Publication Date: 20260512
Application Date: 20260213

Claims (8)

1. The semi-supervised crowd counting method based on the asymmetric co-evolution network is characterized by comprising the following steps of: Step 1, acquiring a public crowd counting data set; step 2, a semi-supervised crowd counting model based on an asymmetric co-evolution network is constructed, wherein the semi-supervised crowd counting model comprises a strong student model and a steady teacher model; Step 3, designing a dynamic targeting excitation mechanism, dynamically constructing a targeting reasoning task by using the prediction result of a 'steady teacher' model as the input of a 'strong student' model, and designing a targeting consistency loss function; And 4, training the model constructed in the step 2 by using the data set in the step 1 and the training mechanism proposed in the step 3 to obtain a trained semi-supervised crowd counting model, and realizing crowd counting.
2. The method of claim 1, wherein in the step 1, the public crowd count data sets are SHANGHAITECH PART A, SHANGHAITECH PART B, UCF-QNRF and JHU-Crowd ++ data sets, samples are randomly extracted as labeled data from training sets of the data sets according to a ratio of 1:2:8, and the rest is unlabeled data.
3. The method for counting semi-supervised crowd based on asymmetric co-evolution network as set forth in claim 2, wherein in the step 2, a "steady teacher" model adopts an improved P2PNet network architecture, and comprises a VGG16 backbone network and an initial positioning decoding module, and the weight of the "steady teacher" model is smoothly updated by an index moving average EMA mechanism, and the updating formula is as follows: (1) Wherein, the The weight parameters of the 'steady teacher' model are smoothly updated results through an index moving average mechanism when the t batch is in the training process; the weight parameters of the "steady teacher" model, representing the previous batch (t-1), contain the accumulated smoothing information of all previous batches; Representing the coefficient of smoothing and the coefficient of smoothing, Representing the current weight parameters of the "strong student" model at the t-th lot.

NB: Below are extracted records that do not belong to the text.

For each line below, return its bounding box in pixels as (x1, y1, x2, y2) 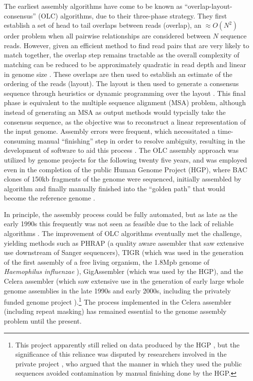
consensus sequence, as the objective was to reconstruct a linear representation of (4, 116, 246, 127)
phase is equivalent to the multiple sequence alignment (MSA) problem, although (4, 97, 246, 108)
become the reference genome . (4, 193, 95, 203)
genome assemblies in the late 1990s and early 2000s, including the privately (4, 285, 231, 295)
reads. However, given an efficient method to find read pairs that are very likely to (4, 40, 249, 50)
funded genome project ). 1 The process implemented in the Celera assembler (4, 295, 232, 307)
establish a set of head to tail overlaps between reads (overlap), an (4, 20, 201, 30)
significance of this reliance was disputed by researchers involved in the (15, 349, 227, 359)
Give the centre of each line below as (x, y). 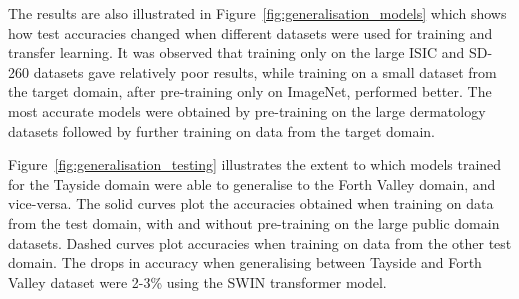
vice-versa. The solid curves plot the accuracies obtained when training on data (251, 203)
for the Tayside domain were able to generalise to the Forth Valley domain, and (252, 183)
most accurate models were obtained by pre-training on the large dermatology (247, 110)
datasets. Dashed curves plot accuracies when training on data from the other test (260, 242)
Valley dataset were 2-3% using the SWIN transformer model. (197, 281)
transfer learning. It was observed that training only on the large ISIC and (236, 52)
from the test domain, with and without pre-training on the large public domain (254, 222)
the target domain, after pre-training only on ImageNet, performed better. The (250, 91)

4. The method for counting semi-supervised crowd based on asymmetric co-evolution network according to claim 3, wherein in the step 2, a strong student model comprises a VGG16 backbone network and a perception-decoding-reasoning network, the perception-decoding-reasoning network sequentially comprises a multi-scale semantic perception module, an initial positioning decoding module and a structured context graph reasoning module, the multi-scale semantic perception module carries out fusion and upsampling processing on feature graphs extracted by the VGG16 backbone network to output a multi-scale feature pyramid, the initial positioning decoding module adopts a P2PNet pre-measuring head with shared weight to decode initial candidate point positions from the multi-scale feature pyramid, and the structured context graph reasoning module carries out context information interaction and feature enhancement on the candidate points by using a graph attention mechanism, corrects the confidence of the candidate points and obtains a final predicted point set.

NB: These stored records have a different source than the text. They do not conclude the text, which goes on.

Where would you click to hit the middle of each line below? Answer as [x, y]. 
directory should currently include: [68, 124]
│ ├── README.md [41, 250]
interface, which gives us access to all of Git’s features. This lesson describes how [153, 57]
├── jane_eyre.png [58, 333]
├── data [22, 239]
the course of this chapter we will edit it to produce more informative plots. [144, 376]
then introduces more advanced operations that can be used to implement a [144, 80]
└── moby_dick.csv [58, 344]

5. The method for semi-supervised crowd counting based on asymmetric co-evolution networks of claim 4, wherein the implementation of the structured context graph inference module comprises: 1) Constructing a graph, namely taking candidate points as graph nodes, splicing node initial feature vectors by the confidence scores of the candidate points and local visual features, and constructing a neighbor node set of each node according to the spatial Euclidean distance between the nodes through a k-NN algorithm to form a complete graph structure; 2) Drawing attention reasoning, namely inputting a drawing structure into a drawing attention network GAT, and obtaining a final enhanced feature vector of the node through linear feature transformation, attention coefficient calculation, weight normalization and multi-head attention aggregation; 3) And (3) predicting and correcting, namely inputting the final enhanced feature vector into a multi-layer perceptron MLP, generating a candidate point confidence score subjected to context correction, and combining candidate point coordinates to obtain a final predicted point set.
6. The method for semi-supervised crowd counting based on an asymmetric co-evolution network as set forth in claim 5, wherein in the step 3, the step of designing the dynamic targeting excitation mechanism is as follows: 1) The generation of a guide signal, namely inputting an unlabeled image into a 'steady teacher' model to generate a pseudo-label point set; 2) The conversion from point to area, namely defining square image blocks with fixed size by taking each pseudo tag point as a center, combining the image blocks with spatial overlapping to form a high-density crowd targeting area set omega; 3) Target area confusion, namely dividing the target area into sub-blocks, randomly and fully arranging the sub-blocks, and then reassembling the sub-blocks to generate a mixed image as the input of a strong student model.
7. The asymmetric co-evolution network-based semi-supervised crowd counting method of claim 6, wherein in step 3, a consistency loss function is targeted The following formula (2) shows: (2) Wherein, the Is a weight factor that is used to determine the weight of the object, In order to monitor the loss of the device, Is an unsupervised consistency loss.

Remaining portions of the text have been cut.